Often, the responses to this question are cultural. Among the patients I see at Texas Children’s, I find some cultures expect babies and children to eat more than others. This is an opportunity to educate parents about what is typical. For those babies and children not getting enough nutrition, it’s a chance to refer them to specialists who can help.
- Do you have to do anything special to help your baby/child eat?
This question helps me gauge a baby’s stamina level. The baby may be having trouble coordinating breathing with swallowing. This tells me that in physical therapy, I need to work on the baby’s ability to open her chest out wide and back in. The goal is to increase the baby’s endurance to work for 30 minutes of exercise. That causes fatigue at the time, but it actually builds stamina for later.
A baby who doesn’t have the endurance to finish feeding isn’t likely to have the energy to make as much progress in physical therapy. This makes getting more calories into the baby especially relevant for PT.
- Do you have to do anything special to help your baby/child eat?
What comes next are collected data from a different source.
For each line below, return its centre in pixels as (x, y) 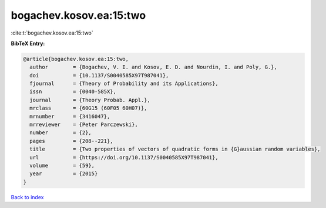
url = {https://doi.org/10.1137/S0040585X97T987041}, (124, 157)
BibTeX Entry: (28, 43)
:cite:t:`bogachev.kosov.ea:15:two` (52, 33)
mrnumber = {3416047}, (70, 116)
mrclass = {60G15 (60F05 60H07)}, (88, 108)
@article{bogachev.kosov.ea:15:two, (76, 59)
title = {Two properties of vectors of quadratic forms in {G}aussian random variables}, (175, 149)
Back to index (27, 197)

This question helps me determine when a baby is dysregulated. It means I need to refer to a specialist who can help the family uncover why feeding isn’t typical.
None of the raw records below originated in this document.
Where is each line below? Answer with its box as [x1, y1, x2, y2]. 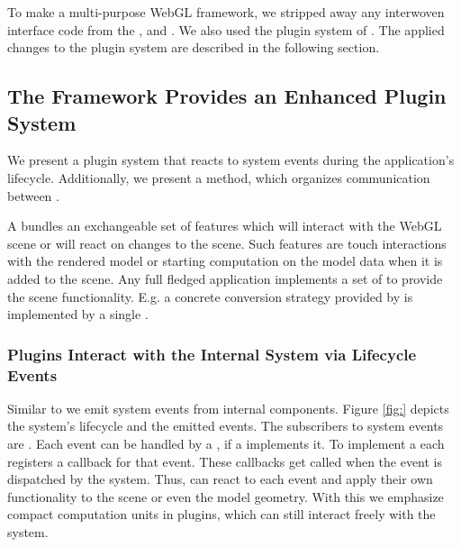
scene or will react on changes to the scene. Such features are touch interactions [7, 233, 447, 252]
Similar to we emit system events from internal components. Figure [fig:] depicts [7, 398, 449, 417]
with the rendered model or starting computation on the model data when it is [7, 251, 443, 270]
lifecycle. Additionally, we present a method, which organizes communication [7, 168, 430, 187]
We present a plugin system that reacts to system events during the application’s [7, 150, 455, 169]
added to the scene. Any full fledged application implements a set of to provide [7, 269, 443, 287]
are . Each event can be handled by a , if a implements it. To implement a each [7, 434, 445, 453]
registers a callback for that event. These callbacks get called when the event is [7, 451, 443, 470]

In physical therapy, I’ll determine whether the child needs to work on muscle retraction. This is one of the issues I see often in infants, especially, and sometimes even older children who are having trouble feeding. Retraction takes them away from their midline without being able to find their center again easily. This makes it difficult to eat.
As a physical therapist, I’ll work with the baby on midline rotation. We work on coordinating the movement of opening and closing the arms and chest. The baby’s shoulders should expand back and then be able to come back to center. The baby should be able to find his flexion and make symmetrical motions in the upper and lower body.
Working on the body in this way can improve feeding, supporting the therapy that speech pathologists and occupational therapists are doing as well.
- Does your baby/child let you know when he is full?
When a baby is not recognizing fullness, this indicates there might be a chronic condition. Once full, a baby should cry, turn the head, push away the breast or bottle or spit out milk. But if a baby just keeps eating, this is a cue that the family needs a referral to a specialist.
As a physical therapist, it helps me identify a baby’s level of function.
- Based on the questions above, do you have concerns about your baby/child’s feeding?
Responses to this final question provide an opportunity for education. I’ll know how much information I should give parents on typical development for their child’s age and stage.
It’s also an opportunity to encourage parents who need a referral to go ahead and make that appointment.
As physical therapists, we’re not just looking at the legs and the feet. Treating our patients means treating the whole patient.
Knowing how a child is feeding doesn’t only alert me to a patient’s nutrition needs. It helps me identify other issues a child might be experiencing. Each question in the ICFQ paints a picture of the whole child’s needs.
Karen Crilly, PT, DPT, MAPT, CBIS, is an advanced clinical specialist at Texas Children’s Hospital who has dedicated her professional life to forming a strong background and expertise in the assessment and treatment of infants and children with chronic and complex developmental and/or neuro-motor impairment.